Scientists from Cold Spring Harbor Laboratory (CSHL) and the University of Chicago now report that one of the steps in turning genetic information into proteins leaves genetic fingerprints, even on regions of the DNA that are not involved in coding for the final protein. They estimate that such fingerprints affect at least a third of the genome, suggesting that while most DNA does not code for proteins, much of it is nonetheless biologically important important enough, that is, to persist during evolution.

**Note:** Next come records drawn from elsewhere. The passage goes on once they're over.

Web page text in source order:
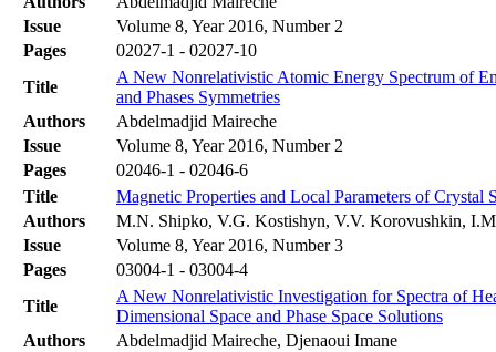
Issue
Volume 8, Year 2016, Number 2
Pages
02027-1 - 02027-10
Title
A New Nonrelativistic Atomic Energy Spectrum of
and Phases Symmetries
Authors
Abdelmadjid Maireche
Issue
Volume 8, Year 2016, Number 2
Pages
02046-1 - 02046-6
Title
Magnetic Properties and Local Parameters of
Authors
M.N. Shipko, V.G. Kostishyn, V.V. Korovushkin,
Issue
Volume 8, Year 2016, Number 3
Pages
03004-1 - 03004-4
Title
A New Nonrelativistic Investigation for Spectra of
Dimensional Space and Phase Space Solutions
Authors
Abdelmadjid Maireche, Djenaoui Imane
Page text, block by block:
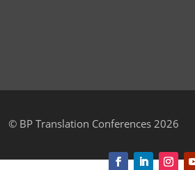
© BP Translation Conferences 2026
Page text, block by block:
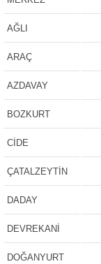
AĞLI
ARAÇ
AZDAVAY
BOZKURT
CİDE
ÇATALZEYTİN
DADAY
DEVREKANİ
DOĞANYURT
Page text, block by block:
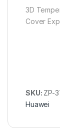
3D
Cover
SKU: ZP-
Huawei
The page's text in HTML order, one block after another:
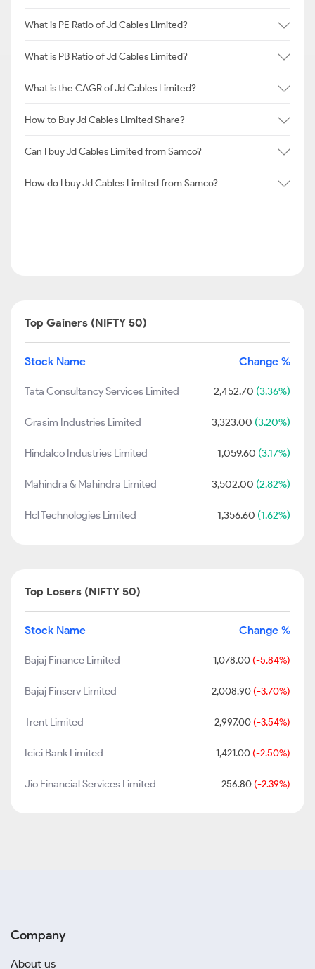
What is PE Ratio of Jd Cables Limited?
What is PB Ratio of Jd Cables Limited?
What is the CAGR of Jd Cables Limited?
How to Buy Jd Cables Limited Share?
Can I buy Jd Cables Limited from Samco?
How do I buy Jd Cables Limited from Samco?
Top Gainers (NIFTY 50)
Stock Name Change %
Tata Consultancy Services Limited 2,452.70 (3.36%)
Grasim Industries Limited 3,323.00 (3.20%)
Hindalco Industries Limited 1,059.60 (3.17%)
Mahindra & Mahindra Limited 3,502.00 (2.82%)
Hcl Technologies Limited 1,356.60 (1.62%)
Top Losers (NIFTY 50)
Stock Name Change %
Bajaj Finance Limited 1,078.00 (-5.84%)
Bajaj Finserv Limited 2,008.90 (-3.70%)
Trent Limited 2,997.00 (-3.54%)
Icici Bank Limited 1,421.00 (-2.50%)
Jio Financial Services Limited 256.80 (-2.39%)
Company
About us

Conservation of genetic information
To gauge how critical a particular stretch of DNA is, biologists often look at the detailed sequence of letters it consists of, and compare it with a corresponding stretch in related creatures like mice. If the stretch serves no purpose, the thinking goes, the two sequences will differ because of numerous mutations since the two species last shared an ancestor. In contrast, its believed that the sequences of important genes will be similar, or conserved, in different species, because animals with mutations in these genes did not survive. Biologists therefore regard conserved sequences as a sign of biological importance.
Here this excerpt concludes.